- Тем более! - топнула я ногой. – Я не хочу подыхать как корова, которую привели на бойню! А еще я хочу найти тех, кто меня заказал, и отмстить за смерть своего ребенка!

На этот раз в его взгляде появилось нечто вроде уважения.

- Хорошо, - сказал он. – Держи.

И протянул мне пистолет.

- Это итальянская Беретта девяносто два с глушителем. Для женщины пистолет тяжелый, но ты вроде не из неженок. Ноги расставь вот так, руки держи перед собой, дыши спокойно.

Он обнял меня сзади, взял мои руки в свои, помогая прицелиться. Но мой взгляд зацепился не за мушку, о которой он говорил мне на ухо, а за его руки. Перевитые венами, настоящие, мужские, в которых мои утонули, словно устрица в раковине.

И вдруг я осознала: именно сейчас, когда он обнимает меня с, так сказать, педагогической целью, я ощущаю себя в полной безопасности. Словно эти грубые и сильные мужские руки отгородили меня от всех ужасов внешнего мира, и полностью задушили боль, затаившуюся во мне. Как физическую, так и душевную…

- Я даже не знаю, как тебя зовут, - тихо проговорила я.

Но он услышал.

- Иваном зовут, Виктория Андреевна. Я твои документы просмотрел пока ты была без сознания. Не отвлекайся, если действительно хочешь научиться. Плавно тяни за спусковой крючок, одновременно выдыхая. Нужно чтобы выстрел произошел на середине выдоха, тогда пуля с высокой вероятностью попадет в цель.

Разумеется, я промазала. Да еще вдобавок от неожиданности чуть не выронила пистолет, когда он дернулся у меня в руках, словно рассерженный хищник.

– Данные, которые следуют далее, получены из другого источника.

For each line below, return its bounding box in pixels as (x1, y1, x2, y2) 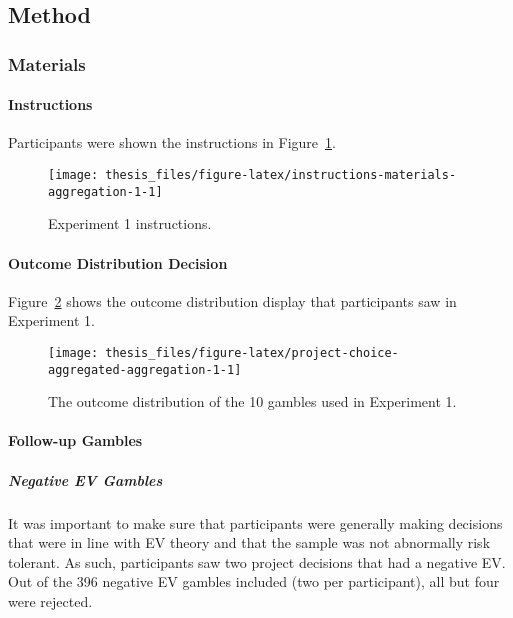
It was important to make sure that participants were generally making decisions (8, 512, 503, 533)
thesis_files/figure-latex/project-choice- (105, 345, 399, 360)
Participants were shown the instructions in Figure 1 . (8, 132, 336, 153)
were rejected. (8, 590, 93, 611)
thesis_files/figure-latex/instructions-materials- (105, 168, 457, 183)
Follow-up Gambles (8, 430, 143, 451)
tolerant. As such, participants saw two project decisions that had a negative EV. (8, 551, 506, 572)
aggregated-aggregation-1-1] (48, 362, 242, 377)
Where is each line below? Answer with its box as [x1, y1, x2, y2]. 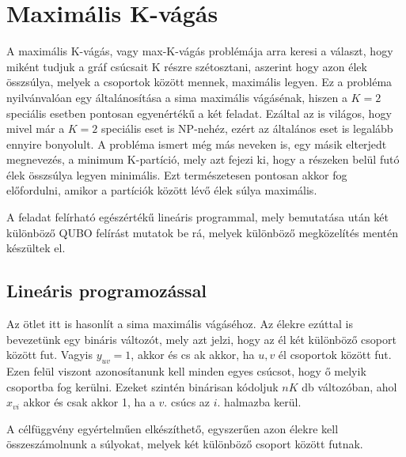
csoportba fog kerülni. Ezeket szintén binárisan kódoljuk [6, 378, 279, 395]
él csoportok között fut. [278, 346, 392, 363]
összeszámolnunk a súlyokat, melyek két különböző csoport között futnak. [6, 436, 363, 452]
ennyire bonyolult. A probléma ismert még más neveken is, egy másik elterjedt [6, 135, 387, 152]
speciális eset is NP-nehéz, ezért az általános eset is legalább [101, 120, 393, 137]
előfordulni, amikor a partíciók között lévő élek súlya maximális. [6, 182, 317, 198]
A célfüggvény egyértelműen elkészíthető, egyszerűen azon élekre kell [6, 420, 339, 436]
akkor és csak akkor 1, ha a [23, 394, 155, 410]
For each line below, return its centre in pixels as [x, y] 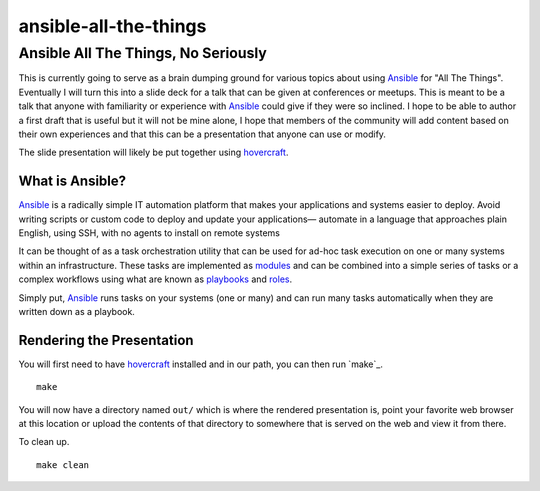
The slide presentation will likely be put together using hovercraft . [153, 152]
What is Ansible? [72, 181]
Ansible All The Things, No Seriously [142, 53]
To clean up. [44, 442]
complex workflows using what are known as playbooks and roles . [155, 279]
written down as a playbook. [76, 311]
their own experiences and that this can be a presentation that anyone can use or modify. [202, 134]
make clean [63, 464]
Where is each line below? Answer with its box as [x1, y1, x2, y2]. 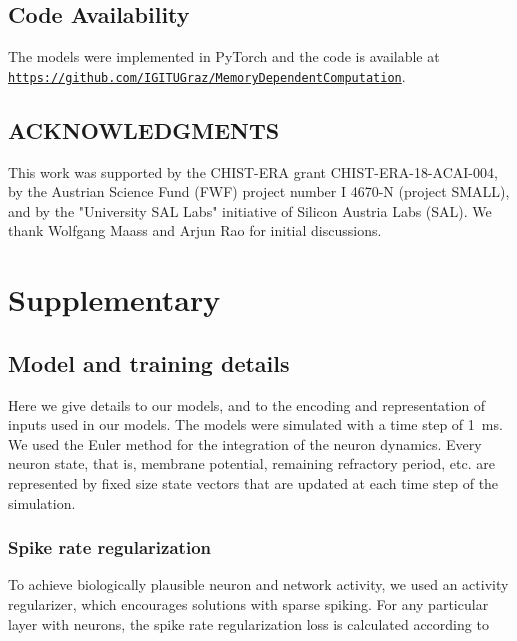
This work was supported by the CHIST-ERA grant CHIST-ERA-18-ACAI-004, [8, 161, 498, 182]
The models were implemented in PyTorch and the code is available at [8, 46, 440, 67]
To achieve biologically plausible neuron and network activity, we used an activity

- Ничего страшного, - проговорил Иван. – Оружие как своенравный породистый конь. Его нужно приручить, договориться с ним, полюбить его – и тогда оно ответит взаимностью. Ощути его продолжением своей руки, будто хочешь ткнуть пальцем в монету – и всё получится.

И правда, получилось.

Но не с двадцати метров, как у него, а с пяти – для этого дважды пришлось сократить расстояние.

Ивану явно нравилось учить меня. В нем явно пропал талант педагога. Когда я отчаянно тупила, он мягко поправлял, не давя своим авторитетом отличного стрелка, а просто подсказывая как лучше.

Если б он прикрикнул на меня, я бы, скорее всего, бросила пистолет, разрыдалась, забилась в истерике под грузом случившегося со мной – мне буквально одного окрика не хватало до этого. Но удивительно: его спокойный негромкий голос, его большие теплые руки, в которых мои просто утонули, действовали не меня гипнотически-успокаивающе. Клянусь, мне ни с кем и никогда не было так спокойно…

- А теперь попробуй сама, - сказал он, когда я с его помощью героически расстреляла четыре монеты. – При этом представь, что стреляешь в пуговицу на груди живого человека. Не в него. Именно в пуговицу, в воротник рубашки, в галстук, в нагрудный карман. Так будет легче в первый раз. Честно представь, не обманывай себя. Это важно.

И я представила.

Того убийцу, что хотел воткнуть в меня длинное шило возле здания аэропорта.

У меня хорошее воображение, и хоть в памяти очень смутно остались черты его лица, я живо дорисовала себе портрет - резко очерченные скулы, прищуренные бесцветные глаза, безгубый рот, похожий на щель, прорезанную под хрящеватым носом…

Он подходит ко мне, замахивается своим шилом, вот-вот ударит…

- Не могу…

Руки падают вниз под весом пистолета.

- Не смогу в живого человека… Прости что зря отняла твое время…

- Понимаю, - кивнул он, забирая у меня оружие. – Убийство себе подобного - непростое дело. Подавляющее большинство жителей этой планеты скорее подставят под нож свою шею, чем перережут горло тому, кто собирается их прикончить. Это ни плохо и ни хорошо, это факт. И, возможно, благодаря этому факту люди пока еще не перебили друг друга, и не исчезли как вид с лица земли.